First published: Summer 2024
Almost a century after the first stone was laid, a fairytale environment in Minnesota has been restored and is enchanting its caretakers and visitors once again


During his 40 years as a Minnesota farmer, John Christensen had meticulously removed from the soil countless rocks and boulders formed by the glaciers that had covered the land millions of years ago. It was only after he retired that he was struck by their potential for creating something beautiful. In 1925, he began a basement excavation for a vegetable cellar under the house that he and his wife Sophie lived in, near the small town of Albert Lea, Minnesota. That project sparked the whole confection of structures that soon sprawled over the land next to their home, all made with careful attention to the subtle differences in colour of the rocks and stones that he had excavated years earlier.

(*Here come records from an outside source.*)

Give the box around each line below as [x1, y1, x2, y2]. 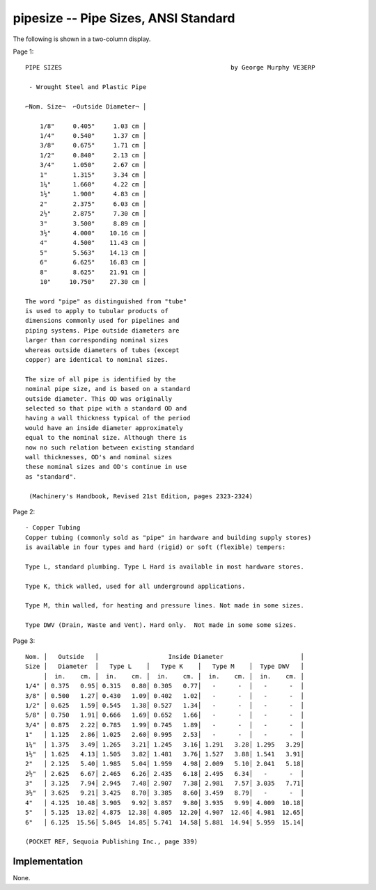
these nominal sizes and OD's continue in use [25, 463, 187, 471]
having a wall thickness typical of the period [25, 414, 191, 422]
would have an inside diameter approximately [25, 424, 184, 431]
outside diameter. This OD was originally [25, 395, 173, 403]
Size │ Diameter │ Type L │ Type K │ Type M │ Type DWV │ [25, 662, 304, 671]
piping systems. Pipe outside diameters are [25, 326, 180, 334]
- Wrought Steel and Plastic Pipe [29, 84, 147, 91]
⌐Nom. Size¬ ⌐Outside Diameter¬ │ [25, 102, 147, 111]

Christensen built planters in the garden which Sophie filled with flowers, courtesy: Kohler Foundation


The environment eventually included 14,000 square feet of construction, with a large castle – crowned with turrets and the year “1925” inscribed in stones – as its presiding feature. Ponds full of fish and lily pads were navigated by bridges and encircled by paths with steps and archways, while grottos, seating areas, waterfalls, even a tiny castle bird house, added enchanting detail. Nurturing the flowerbeds and lush terraces, Sophie helped make the site flourish like a storybook garden.


Christensen inset the walls and turrets of his castle with rocks of meticulously chosen sizes and hues; courtesy: Kohler Foundation




This is an article extract; read the full article in Raw Vision #119.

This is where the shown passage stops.